Rosen:“ Perry Mason unterschied sich von Knarrenrauch. Der äußerst gerissene Mann ist, soweit wir das sehen können, sehr rechtschaffen und nutzt seine hohe Intelligenz und Geistesgegenwärtigkeit, um seine Mandanten aus Gefahren zu erretten. Aber er könnte uns an der Nase herumführen. Weil er clverer als wir ist. Sagt er wirklich die Wahrheit? Vielleicht ist sein Mandant ja schuldig?“

Sprecher: 1950 reiste Sayyed Qutb aus Amerika nach Ägypten zurück. Auch er war entschlossen, einen Weg zu finden, um die Zwänge des selbstsüchtigen Individualismus zu kontrollieren. Und während er reiste, faßte er einen neuen Gesellschaftstypus ins Auge. Er würde all die modernen Vorzüge der westlichen Wissenschaft und Technologie haben, aber ein politischerer Islam würde eine zentrale Rolle dabei spielen, den Individualismus im Zaum zu halten. Er würde ein moralisches Rahmenkonzept vorschreiben, dass die Menschen daran hindern würde, von ihren selbstsüchtigen Begierden überwältigt zu werden. Aber Qutb erkannte, daß sich die amerikanische Kultur bereits auf Ägypten ausdehnte und die Massen ihrem verführerischen Traum in die Falle gingen.

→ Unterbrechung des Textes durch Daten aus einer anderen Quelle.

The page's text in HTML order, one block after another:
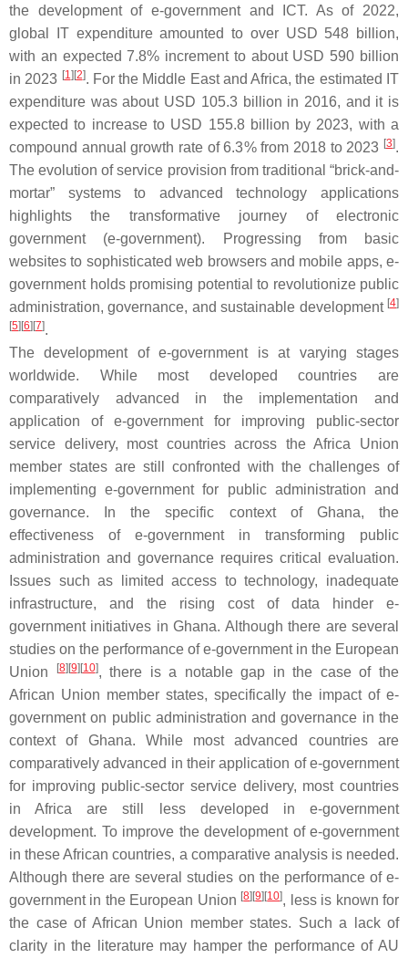
the development of e-government and ICT. As of 2022,
global IT expenditure amounted to over USD 548 billion,
with an expected 7.8% increment to about USD 590 billion
in 2023 [1] [2]. For the Middle East and Africa, the estimated IT
expenditure was about USD 105.3 billion in 2016, and it is
expected to increase to USD 155.8 billion by 2023, with a
compound annual growth rate of 6.3% from 2018 to 2023 [3].
The evolution of service provision from traditional “brick-and-
mortar” systems to advanced technology applications
highlights the transformative journey of electronic
government (e-government). Progressing from basic
websites to sophisticated web browsers and mobile apps, e-
government holds promising potential to revolutionize public
administration, governance, and sustainable development [4]
[5] [6] [7].
The development of e-government is at varying stages
worldwide. While most developed countries are
comparatively advanced in the implementation and
application of e-government for improving public-sector
service delivery, most countries across the Africa Union
member states are still confronted with the challenges of
implementing e-government for public administration and
governance. In the specific context of Ghana, the
effectiveness of e-government in transforming public
administration and governance requires critical evaluation.
Issues such as limited access to technology, inadequate
infrastructure, and the rising cost of data hinder e-
government initiatives in Ghana. Although there are several
studies on the performance of e-government in the European
Union
[8] [9] [10], there is a notable gap in the case of the
African Union member states, specifically the impact of e-
government on public administration and governance in the
context of Ghana. While most advanced countries are
comparatively advanced in their application of e-government
for improving public-sector service delivery, most countries
in Africa are still less developed in e-government
development. To improve the development of e-government
in these African countries, a comparative analysis is needed.
Although there are several studies on the performance of e-
government in the European Union [8] [9] [10], less is known for
the case of African Union member states. Such a lack of
clarity in the literature may hamper the performance of AU

Es bedurfte, so glaubte er, einer Elite – eine Avantgarde, welche diese Illusionen von Freiheit, genau der, welche er in Amerika gehabt hatte, durchschauen und dann die Massen führen würde, die höhere Wahrheit zu erkennen.

Dr. Azzam Tamimi, Institut für islamische politische Theorie:“Die Massen müssen angeführt werden. Und es ist diese Avantgarde-Gruppe, die verantwortlich sein wird für die Aufgabe, das Volk aus der Dunkelheit ins Licht des Islam zu führen. Denn die Massen waren ihren selbstsüchtigen Begierden erlegen und er wollte, dass die Avantgarde anders ist, rein, zusammenstehend, ausserhalb dieses ganzen korrupten Zustandes. Um die Menschen wieder zur Wahrheit zurückzuführen.“

Sprecher: Nach seiner Rückkehr wurde Qutb in Ägypten politisch aktiv. Er schloß sich einer Gruppe namens „Muslimischer Bruderschaft“ an, die wollte, daß der Islam eine Hauptrolle dabei spielte, die ägyptische Gesellschaft zu beeinflussen. Und 1952 unterstützte die Bruderschaft die von General Nasser geführte Revolution, die die letzten Überbleibsel der britischen Herrschaft stürzte. Aber Nasser stellte schnell klar, daß das neue Ägypten eine weltliche Gesellschaft sein werde, die westlichen Wertvorstellungen nacheifern würde. Er schmiedete schnell eine Allianz mit Amerika. Und die CIA kam nach Ägypten, um für das neue Regime Geheimdienste zu erschaffen. Angesichts dessen begann sich die Muslimische Bruderschaft gegen Nasser zu organisieren und 1954 wurden Qutb und andere führende Mitglieder der Bruderschaft durch Geheimdienste festgesetzt. Was Qutb dann geschah, sollte für die ganze Welt Konsequenzen haben.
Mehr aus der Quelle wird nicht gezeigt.